Two wires (i) (j) to which end members (i ') (j') are attached
The wire end members (i ') (j') are engaged with the engaging ends (d) (e) from the tangential directions opposite to each other with respect to the guide groove (f). The case so that
When the guide plate is held by (a), either wire (i) or (j) is pulled by either forward or reverse rotation of the rotary plate (b) to selectively operate the two operated devices. Is ready to go.

[Problems to be solved by the invention]

However, in the conventional actuator described above,
As shown in Figure 10, two wires (i) in the case (a)
Since all the drawn-out portions (k) and (n) of (j) are formed on the same plane substantially parallel to the surface of the rotating plate (b), the operated devices (g) and (h) are ), The wire (i)
(j) must be bent, and if the bending angle of the bent wire is reduced, the sliding resistance between the wire and the outer tube will increase, and the wire will not move during operation.
(i) (j) may be broken.

In order to prevent such breakage of the wire (i) (j), if the bending angle of the wire (i) (j) is increased, the length of the wire (i) (j) must be increased, Also its long wire (i)
(j) takes up a lot of space.

[Means for solving problems]

Therefore, the present invention has been made in order to solve the problems of the prior art, and even if a plurality of operated devices are not arranged in the same direction when viewed from the actuator,
The purpose of the present invention is to provide an actuator for actuating a plurality of systems of operated devices, which is capable of arranging wires in a straight line without bending in the middle. The plate is connected to a rotary drive device so that the rotary plate can be rotated in the forward and reverse directions by the rotary drive device, and the end portions of the rotary plate which are opposite to each other in the circumferential direction of the rotary plate. Provided with an arc-shaped guide groove,
The wire end member has tangential lines opposite to each other with respect to the respective other end vicinity portions of the plurality of wires each having one end connected to a different operated device and the other end fixed to the wire end member. A plurality of systems in which one of the wires is pulled by either forward or reverse rotation of the rotary plate by being guided and held by the case so as to be able to be engaged with the engaging ends from the respective directions.

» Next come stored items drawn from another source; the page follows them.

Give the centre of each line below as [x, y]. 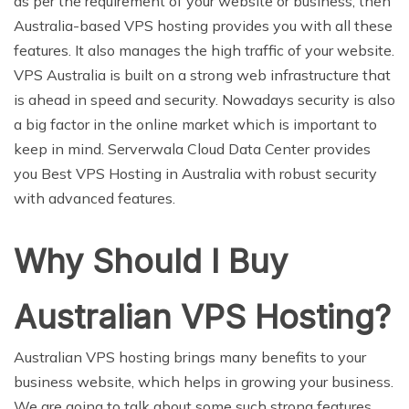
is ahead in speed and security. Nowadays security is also [204, 99]
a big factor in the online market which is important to [195, 124]
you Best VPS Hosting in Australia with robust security [195, 173]
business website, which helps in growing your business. [204, 381]
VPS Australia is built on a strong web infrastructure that [202, 74]
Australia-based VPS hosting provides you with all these [203, 25]
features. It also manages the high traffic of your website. [204, 50]
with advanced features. [94, 198]
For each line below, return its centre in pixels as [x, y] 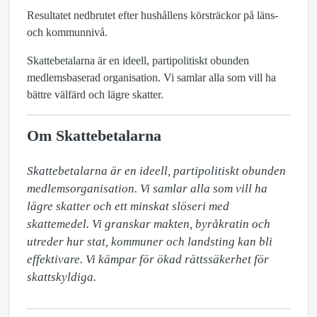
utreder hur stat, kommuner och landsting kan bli [150, 242]
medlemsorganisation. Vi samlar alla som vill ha [147, 189]
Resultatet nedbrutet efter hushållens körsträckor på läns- [152, 15]
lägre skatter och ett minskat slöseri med [128, 206]
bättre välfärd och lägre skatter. [95, 94]
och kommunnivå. [67, 32]
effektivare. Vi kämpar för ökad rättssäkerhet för [148, 259]
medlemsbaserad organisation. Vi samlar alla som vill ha [151, 77]
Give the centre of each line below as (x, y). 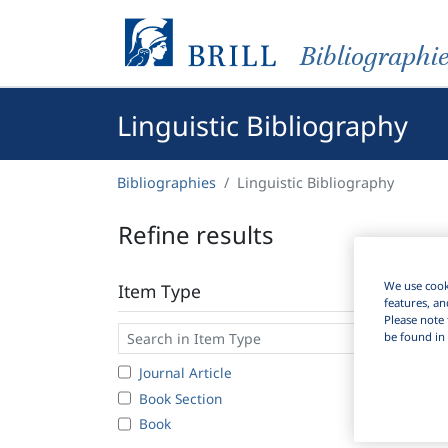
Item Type (159, 291)
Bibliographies (166, 182)
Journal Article (185, 372)
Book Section (180, 398)
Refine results (196, 234)
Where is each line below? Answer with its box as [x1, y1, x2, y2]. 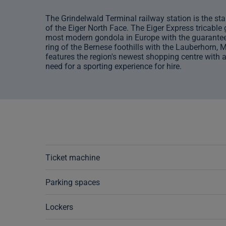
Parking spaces [45, 177, 100, 187]
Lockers [45, 202, 73, 212]
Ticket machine [45, 152, 100, 162]
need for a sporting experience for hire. [45, 61, 182, 71]
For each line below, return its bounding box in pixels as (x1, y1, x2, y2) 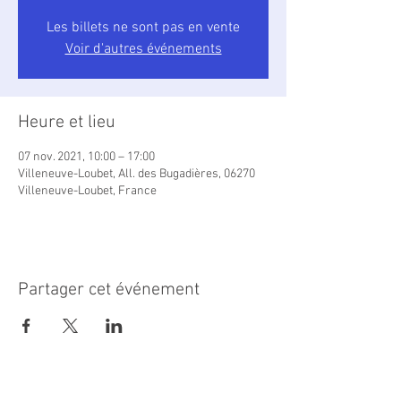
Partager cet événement (18, 279, 200, 301)
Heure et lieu (18, 112, 115, 133)
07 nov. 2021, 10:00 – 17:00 (18, 149, 155, 165)
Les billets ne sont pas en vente (47, 19, 240, 37)
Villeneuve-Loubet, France (18, 183, 157, 199)
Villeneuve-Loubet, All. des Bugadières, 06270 (18, 166, 255, 182)
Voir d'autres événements (64, 40, 222, 58)
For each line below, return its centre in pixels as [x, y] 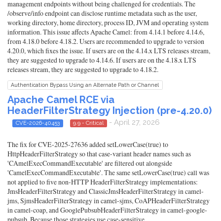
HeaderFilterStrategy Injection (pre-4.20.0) [110, 110]
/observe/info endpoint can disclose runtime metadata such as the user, [102, 13]
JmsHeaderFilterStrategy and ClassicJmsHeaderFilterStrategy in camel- [106, 191]
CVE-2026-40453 [37, 123]
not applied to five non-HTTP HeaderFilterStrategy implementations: [103, 182]
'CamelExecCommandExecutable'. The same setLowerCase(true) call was [108, 173]
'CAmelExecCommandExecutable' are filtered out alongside [90, 163]
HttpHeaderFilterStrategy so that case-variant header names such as [99, 154]
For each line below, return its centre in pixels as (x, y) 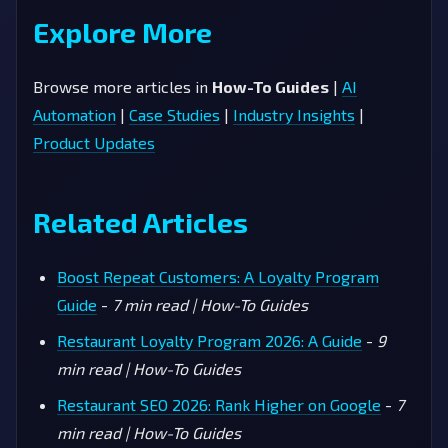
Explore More (122, 31)
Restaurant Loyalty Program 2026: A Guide (209, 340)
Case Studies (174, 114)
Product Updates (94, 142)
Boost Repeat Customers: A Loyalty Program (218, 276)
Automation (74, 114)
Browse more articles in (122, 86)
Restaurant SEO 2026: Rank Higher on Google (219, 404)

In the actuator for operating the operated device, a lid fixed to one end of the case is provided with a guide surface curved in an arc shape in a direction intersecting a plane including the guide groove from a tangential direction of the guide groove of the rotating plate. A guide edge curved in an arc shape in the same direction as the guide surface is provided on one end side of the case facing the guide surface, and at least one wire is rotated by the guide surface and the guide edge facing each other. Information for The present invention provides an actuator for operating a plurality of systems of operated devices, characterized in that a guide path for guiding from a tangential direction of the groove to a direction intersecting a plane including the guide groove is formed.

[Work]

In the present invention, at least one of the plurality of wires extending from the case extends from the case in a direction different from the extending direction of the other wires. Of the plurality of operated devices to the operated device in a direction different from other operated devices,
Further, since the other wires can be used in association with the other operated devices, the wires are arranged linearly when the plurality of operated devices are arranged at positions distant from each other. It is possible and easy to use.

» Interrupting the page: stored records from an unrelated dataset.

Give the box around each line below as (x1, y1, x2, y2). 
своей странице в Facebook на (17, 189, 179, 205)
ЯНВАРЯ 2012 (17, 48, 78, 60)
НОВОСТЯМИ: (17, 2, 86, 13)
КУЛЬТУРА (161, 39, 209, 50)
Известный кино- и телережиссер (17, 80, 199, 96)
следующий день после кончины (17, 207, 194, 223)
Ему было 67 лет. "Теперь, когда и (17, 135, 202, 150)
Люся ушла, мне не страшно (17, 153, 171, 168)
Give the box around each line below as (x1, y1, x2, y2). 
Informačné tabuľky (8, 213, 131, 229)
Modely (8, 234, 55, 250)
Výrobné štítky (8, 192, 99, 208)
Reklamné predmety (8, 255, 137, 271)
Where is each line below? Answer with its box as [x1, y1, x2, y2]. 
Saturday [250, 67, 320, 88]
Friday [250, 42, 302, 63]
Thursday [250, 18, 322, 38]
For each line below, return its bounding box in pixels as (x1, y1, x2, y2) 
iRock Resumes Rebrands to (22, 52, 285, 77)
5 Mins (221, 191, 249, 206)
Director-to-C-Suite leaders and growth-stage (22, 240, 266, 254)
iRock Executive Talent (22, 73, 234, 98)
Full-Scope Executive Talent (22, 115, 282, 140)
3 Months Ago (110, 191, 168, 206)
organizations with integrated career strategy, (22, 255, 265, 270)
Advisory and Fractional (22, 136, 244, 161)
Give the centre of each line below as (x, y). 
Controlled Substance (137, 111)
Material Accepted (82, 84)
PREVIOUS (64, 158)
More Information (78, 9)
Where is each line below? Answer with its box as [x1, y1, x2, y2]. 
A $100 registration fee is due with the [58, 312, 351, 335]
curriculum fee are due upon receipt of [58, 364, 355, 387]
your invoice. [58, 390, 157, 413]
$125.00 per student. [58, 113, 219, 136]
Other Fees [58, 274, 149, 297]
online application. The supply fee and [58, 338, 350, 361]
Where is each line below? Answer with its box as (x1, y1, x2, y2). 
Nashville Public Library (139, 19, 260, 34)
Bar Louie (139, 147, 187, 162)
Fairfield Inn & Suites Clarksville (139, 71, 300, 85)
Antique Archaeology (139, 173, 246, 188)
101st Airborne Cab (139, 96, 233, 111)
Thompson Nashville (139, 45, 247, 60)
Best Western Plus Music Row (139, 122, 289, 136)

When the rotating plate is rotated in one direction by the rotary drive device in a state where each wire is linked to each operated device as described above, the wire end member of one of the wires engages with the engaging end portion. , The wire is pulled by the rotating plate, and only the operated device connected to the wire can be operated,
Further, when the rotary drive device rotates the rotary plate in the opposite direction to the above case, the wire end member of another wire engages with the engaging end portion, and the wire is pulled by the rotary plate to Another connected device to be operated is activated.

〔Example〕

An embodiment of the present invention will be described below with reference to FIGS. 1 to 8.

(1) is a hollow box-shaped case, (2) is a case (1) with a set screw (2a) so as to close the upper opening of the case (1)
It is a cover plate that is fixedly attached to and is substantially a part of the case (1).

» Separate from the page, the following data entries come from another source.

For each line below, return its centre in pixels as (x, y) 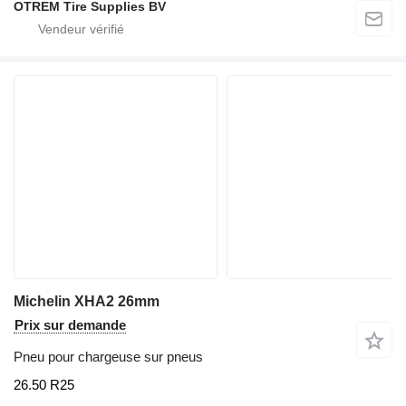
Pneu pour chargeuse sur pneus (108, 356)
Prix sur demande (70, 324)
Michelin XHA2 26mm (87, 301)
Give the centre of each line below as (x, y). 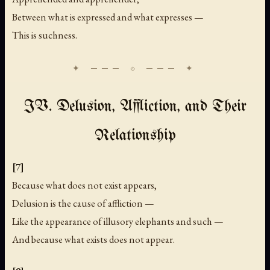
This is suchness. (45, 35)
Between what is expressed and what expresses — (108, 17)
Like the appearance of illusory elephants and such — (118, 221)
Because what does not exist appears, (84, 185)
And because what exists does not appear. (93, 240)
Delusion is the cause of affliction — (83, 203)
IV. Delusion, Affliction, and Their (135, 107)
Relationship (135, 136)
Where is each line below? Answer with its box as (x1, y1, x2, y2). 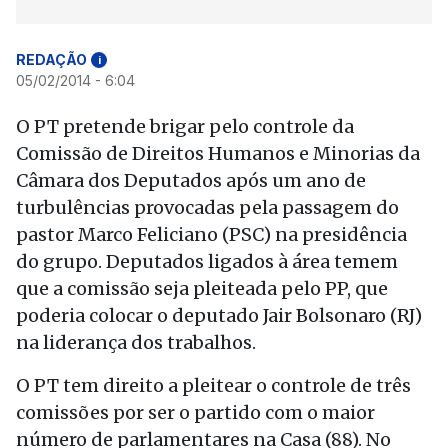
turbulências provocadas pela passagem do (16, 196, 399, 219)
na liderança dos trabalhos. (16, 331, 256, 354)
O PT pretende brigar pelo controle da (16, 115, 354, 138)
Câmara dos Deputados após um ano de (16, 169, 366, 192)
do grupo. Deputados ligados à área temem (16, 250, 398, 273)
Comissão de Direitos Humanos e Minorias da (16, 142, 420, 165)
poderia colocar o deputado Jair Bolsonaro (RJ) (16, 304, 422, 327)
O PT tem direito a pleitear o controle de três (16, 374, 411, 397)
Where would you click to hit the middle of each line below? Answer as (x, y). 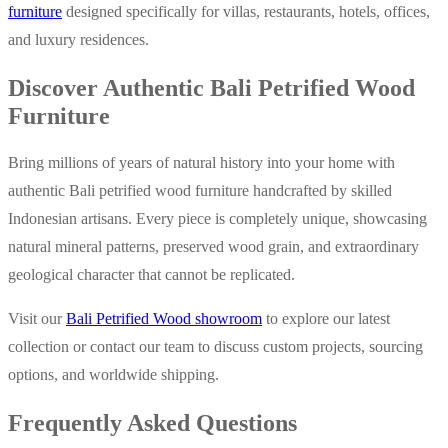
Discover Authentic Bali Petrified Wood (211, 87)
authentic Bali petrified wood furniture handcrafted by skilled (200, 191)
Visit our (37, 319)
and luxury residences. (78, 39)
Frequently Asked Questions (152, 423)
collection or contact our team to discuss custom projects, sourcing (215, 347)
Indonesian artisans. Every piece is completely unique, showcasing (217, 219)
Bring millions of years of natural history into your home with (201, 163)
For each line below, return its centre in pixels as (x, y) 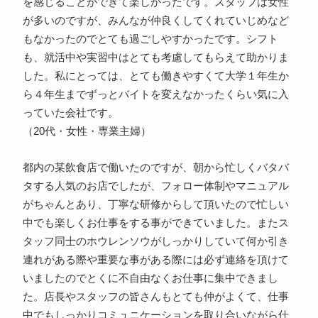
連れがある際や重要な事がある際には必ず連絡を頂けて (155, 260)
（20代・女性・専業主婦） (87, 132)
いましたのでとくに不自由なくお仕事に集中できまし (150, 279)
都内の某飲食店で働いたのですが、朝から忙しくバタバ (155, 168)
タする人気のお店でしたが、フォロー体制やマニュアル (155, 186)
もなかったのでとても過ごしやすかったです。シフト (150, 39)
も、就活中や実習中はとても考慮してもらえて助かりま (155, 58)
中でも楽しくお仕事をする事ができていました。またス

As clearly shown in FIG. 6, the motor (3) is fixed to the center of the bottom of the case (1) with a set screw (3a), and protrudes upward from the center of the motor (3). Rotating shaft (4)
The upper end of the square shaft portion (4a) formed at the upper end of the is fitted and supported in the shaft hole (5a) formed at the lower end of the fixed shaft (5) fixed to the cover plate (2). There is.

The sun gear (6) is fixedly fitted to the angular shaft portion (4a) of the rotating shaft (4),
A pair of upper and lower discs (7a) and (7b) are loosely fitted around the fixed shaft (5) above the rotary shaft (4) and below the rotary shaft (4).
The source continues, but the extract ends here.